Congratulations to North East Thames trainee Dr Ian Stone who is first author of a paper in the blue journal, American Journal of Respiratory and Critical Care Medicine. He reports a double-blind, placebo-controlled, cross-over RCT investigating the effect of lung deflation on cardiovascular structure and function using cardiac magnetic resonance.
As we know, COPD is associated with significant cardiovascular morbidity and mortality. A number of mechanisms through which this occurs have been suggested, including lung hyperinflation. Associations between lung hyperinflation and cardiac structure and function exist, although it is unknown whether these changes are reversible with pharmacologic therapy. This study used cardiac MR to test the hypothesis that cardiac structural and functional alterations seen in stable hyperinflated COPD are modifiable through pharmacologic lung deflation.
Eligible patients were randomly assigned 1:1 to the two-period, complete-block crossover, receiving fluticasone furoate/vilanterol (FF/VI) 100/25 μg followed by placebo or placebo followed by FF/VI 100/25 μg once daily over two 7-day (maximum 14) treatment periods separated by a 7 ± 2–day washout period.
The primary outcome was change in right ventricular end-diastolic volume index (RVEDVI) from baseline versus placebo after 7 (maximum 14) days of treatment. Other pre-specified outcomes included cardiac structural, volumetric, and functional changes of the right ventricle (RV), left ventricle (LV), and left atrium compared with placebo; local and regional measures of aortic stiffness; pulmonary pulsatility; and lung function parameters.

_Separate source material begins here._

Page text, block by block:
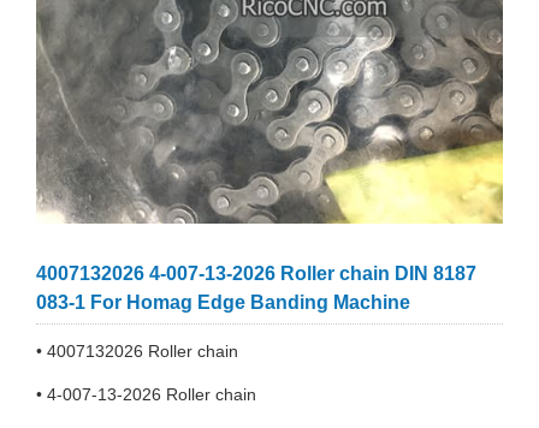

Ian and co-authors conclude: “our study confirms that through pharmacologic treatment of COPD consistent and physiologically plausible beneficial effects on cardiac structure, function, and pulmonary vasculature can be achieved in the short term. Whether intrinsic myocardial function can be modulated through prolonged periods of lung deflation is as yet unverified and should be the focus of future clinical trials.”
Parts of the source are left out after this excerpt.